KAKAAKO, OAHU (HawaiiNewsNow) - One in five people in Hawaii qualify for public housing -- but only one in 20 get in. In other words, there's too much demand for affordable rentals and not enough supply.
Gov. David Ige says government has a responsibility to ensure there are more affordable housing options, which is why he's introduced a legislative package that would leverage state resources in partnership with private developers.
"Over the last decade, if you go back, very little housing has been produced and so I think it's that pent up demand which the Legislature and the executive now sees that we want to take action on," Ige said.
Housing is considered "affordable" if you pay 30 percent or less of your take-home income on it. Here in Hawaii, many are paying 50 percent or more.
"Oh, it's overwhelming," said Stanford Carr, president of Stanford Carr Development, which built Kakaako's Halekauwila Place, an affordable property.
"We need to build thousands and thousands more of these units," he said.

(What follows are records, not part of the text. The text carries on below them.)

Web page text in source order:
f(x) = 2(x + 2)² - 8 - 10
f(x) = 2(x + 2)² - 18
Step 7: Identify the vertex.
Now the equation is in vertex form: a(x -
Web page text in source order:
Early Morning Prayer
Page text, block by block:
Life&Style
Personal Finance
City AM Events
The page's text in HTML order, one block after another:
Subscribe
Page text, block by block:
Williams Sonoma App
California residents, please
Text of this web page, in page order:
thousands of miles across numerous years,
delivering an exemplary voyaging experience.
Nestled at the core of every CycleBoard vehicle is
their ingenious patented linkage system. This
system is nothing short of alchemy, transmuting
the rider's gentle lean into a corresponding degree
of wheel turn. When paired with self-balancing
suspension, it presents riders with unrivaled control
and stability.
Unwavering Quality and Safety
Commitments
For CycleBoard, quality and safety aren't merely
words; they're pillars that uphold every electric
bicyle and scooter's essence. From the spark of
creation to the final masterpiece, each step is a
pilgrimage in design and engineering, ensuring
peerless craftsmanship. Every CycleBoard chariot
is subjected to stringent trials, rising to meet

Carr said all of his tenants are "residents who represent 80 percent of the workforce. They're government employees, school teachers, firemen, small business owners, folks in visitor-related industries. We have studios, one, two, and three bedroom units all targeted to households at 60 percent of AMI (area median income). That translates into a single person making less than $41,000 a year and translates into rents starting at $500 a month," Carr said.
The governor's plan would add more money to the state's Rental Housing Revolving Fund by eliminating the current cap of $38 million or 50 percent of conveyance tax revenues.

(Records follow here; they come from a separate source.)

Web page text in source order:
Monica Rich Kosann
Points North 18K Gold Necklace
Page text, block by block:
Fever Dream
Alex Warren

It would also finance the Dwelling Unit Revolving Fund -- money that would allow for infrastructure improvements to highways and sewage, a major obstacle for affordable housing projects if developers have to take on those costs. Another initiative identifies state land that can be provided for rental development.

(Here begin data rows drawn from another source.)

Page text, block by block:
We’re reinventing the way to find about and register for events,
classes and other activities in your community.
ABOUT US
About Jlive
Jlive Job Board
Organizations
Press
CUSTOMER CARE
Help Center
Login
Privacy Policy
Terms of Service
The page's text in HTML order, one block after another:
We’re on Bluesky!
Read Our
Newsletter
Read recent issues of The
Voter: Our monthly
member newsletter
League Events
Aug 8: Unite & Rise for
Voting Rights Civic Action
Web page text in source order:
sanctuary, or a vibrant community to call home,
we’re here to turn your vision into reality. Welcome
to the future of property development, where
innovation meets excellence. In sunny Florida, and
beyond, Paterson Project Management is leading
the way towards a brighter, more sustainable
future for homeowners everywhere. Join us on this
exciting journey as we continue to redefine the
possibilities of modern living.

"Our proposal is committed to generating 10,000 units over the next few years," Ige said. "I know that that's far short of the total demand -- but clearly, when you look at the past decade where very little was done, it really makes the first step to getting and creating more housing for our residents."
Analysts say Hawaii needs 66,000 units over the next few years.
And experts say this type of public-private partnership is exactly what is needed to make that happen.
"The development side has the entrepreneurial spirit and the urgency," said Ricky Cassiday, a real estate analyst. "The public side has some great resources -- they have land, they can borrow, and they can channel their efforts to solve real problems like infrastructure and they can do it in a collaborative way."
The governor's legislative proposal came out of a meeting with housing experts aimed at discussing the roadblocks that have prevented affordable rentals from being built over the past decade and what role the state could play in removing some of those hurdles.
"We were working with them to look at the different tools that we have with state government," Ige said, "and how we can make them work together better to get more affordable housing."